» What is required:
Lines of the material that include the string "Hunter" should be returned.

» Data supplied:
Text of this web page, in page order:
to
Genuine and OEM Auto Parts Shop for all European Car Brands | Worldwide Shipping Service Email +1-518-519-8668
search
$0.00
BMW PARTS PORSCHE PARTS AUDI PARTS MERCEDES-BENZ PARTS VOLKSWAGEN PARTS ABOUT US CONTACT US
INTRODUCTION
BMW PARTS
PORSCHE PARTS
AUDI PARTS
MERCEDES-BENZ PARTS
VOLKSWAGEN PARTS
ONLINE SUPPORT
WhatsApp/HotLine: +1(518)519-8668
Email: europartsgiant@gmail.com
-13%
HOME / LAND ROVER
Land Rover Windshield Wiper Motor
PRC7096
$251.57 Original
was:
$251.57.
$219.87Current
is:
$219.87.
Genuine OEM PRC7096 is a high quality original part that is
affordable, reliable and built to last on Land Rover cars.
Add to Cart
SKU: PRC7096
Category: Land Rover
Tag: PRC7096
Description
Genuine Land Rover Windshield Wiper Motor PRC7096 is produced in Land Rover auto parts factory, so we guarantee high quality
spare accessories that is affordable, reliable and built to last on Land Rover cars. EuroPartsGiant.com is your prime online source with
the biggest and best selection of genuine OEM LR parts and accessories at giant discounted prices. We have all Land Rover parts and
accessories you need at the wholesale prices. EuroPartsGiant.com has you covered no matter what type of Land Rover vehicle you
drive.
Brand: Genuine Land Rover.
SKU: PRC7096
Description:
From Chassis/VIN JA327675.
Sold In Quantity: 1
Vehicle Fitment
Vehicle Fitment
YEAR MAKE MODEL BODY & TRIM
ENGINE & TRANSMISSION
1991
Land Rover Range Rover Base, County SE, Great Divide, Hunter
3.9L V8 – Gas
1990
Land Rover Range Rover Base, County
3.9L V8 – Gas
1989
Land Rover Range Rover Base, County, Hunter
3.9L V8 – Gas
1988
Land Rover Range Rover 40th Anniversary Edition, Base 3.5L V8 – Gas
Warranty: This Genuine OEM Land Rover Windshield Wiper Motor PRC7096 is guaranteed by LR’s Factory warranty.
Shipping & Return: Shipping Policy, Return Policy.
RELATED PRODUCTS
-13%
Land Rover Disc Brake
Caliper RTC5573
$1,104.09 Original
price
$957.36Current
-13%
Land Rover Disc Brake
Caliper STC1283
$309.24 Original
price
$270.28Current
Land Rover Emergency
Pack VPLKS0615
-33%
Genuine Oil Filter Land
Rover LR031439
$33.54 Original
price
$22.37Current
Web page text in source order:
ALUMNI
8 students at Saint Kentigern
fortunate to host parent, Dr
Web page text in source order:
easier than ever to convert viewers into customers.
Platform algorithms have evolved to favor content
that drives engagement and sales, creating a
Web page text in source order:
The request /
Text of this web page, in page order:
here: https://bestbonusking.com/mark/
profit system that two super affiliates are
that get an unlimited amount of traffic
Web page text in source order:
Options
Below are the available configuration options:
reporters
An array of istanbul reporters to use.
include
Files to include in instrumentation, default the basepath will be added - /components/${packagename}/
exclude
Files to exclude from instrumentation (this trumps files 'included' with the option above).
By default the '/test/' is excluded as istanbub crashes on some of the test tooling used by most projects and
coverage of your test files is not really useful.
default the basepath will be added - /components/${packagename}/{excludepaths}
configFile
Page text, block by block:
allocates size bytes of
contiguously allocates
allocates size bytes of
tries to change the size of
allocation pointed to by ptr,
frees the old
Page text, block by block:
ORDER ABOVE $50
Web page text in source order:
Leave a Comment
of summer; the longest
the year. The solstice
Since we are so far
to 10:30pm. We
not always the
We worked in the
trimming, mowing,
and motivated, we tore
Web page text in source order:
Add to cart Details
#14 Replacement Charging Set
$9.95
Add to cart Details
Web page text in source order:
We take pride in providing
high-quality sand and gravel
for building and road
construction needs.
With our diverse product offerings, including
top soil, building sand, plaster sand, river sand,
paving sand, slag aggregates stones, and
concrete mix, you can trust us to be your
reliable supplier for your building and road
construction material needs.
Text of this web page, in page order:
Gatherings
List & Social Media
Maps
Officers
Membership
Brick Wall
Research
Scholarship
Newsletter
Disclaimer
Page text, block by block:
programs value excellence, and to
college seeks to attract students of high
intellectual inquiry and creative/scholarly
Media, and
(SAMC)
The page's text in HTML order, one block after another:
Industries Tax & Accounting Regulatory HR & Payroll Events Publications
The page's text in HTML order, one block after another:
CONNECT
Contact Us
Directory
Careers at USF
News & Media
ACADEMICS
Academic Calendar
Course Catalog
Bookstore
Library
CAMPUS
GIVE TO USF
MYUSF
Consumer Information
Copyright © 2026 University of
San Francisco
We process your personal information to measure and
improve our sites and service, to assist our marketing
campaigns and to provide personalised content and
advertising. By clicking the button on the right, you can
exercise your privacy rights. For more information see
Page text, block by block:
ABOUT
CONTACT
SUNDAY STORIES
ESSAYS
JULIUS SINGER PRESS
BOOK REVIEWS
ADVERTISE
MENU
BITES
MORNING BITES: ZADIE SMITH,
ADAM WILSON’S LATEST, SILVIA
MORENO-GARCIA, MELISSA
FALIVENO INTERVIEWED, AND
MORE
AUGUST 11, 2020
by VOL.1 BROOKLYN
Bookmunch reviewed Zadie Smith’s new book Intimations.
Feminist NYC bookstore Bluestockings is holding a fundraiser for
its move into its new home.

» Written response:
Land Rover Range Rover Base, County SE, Great Divide, Hunter
Land Rover Range Rover Base, County, Hunter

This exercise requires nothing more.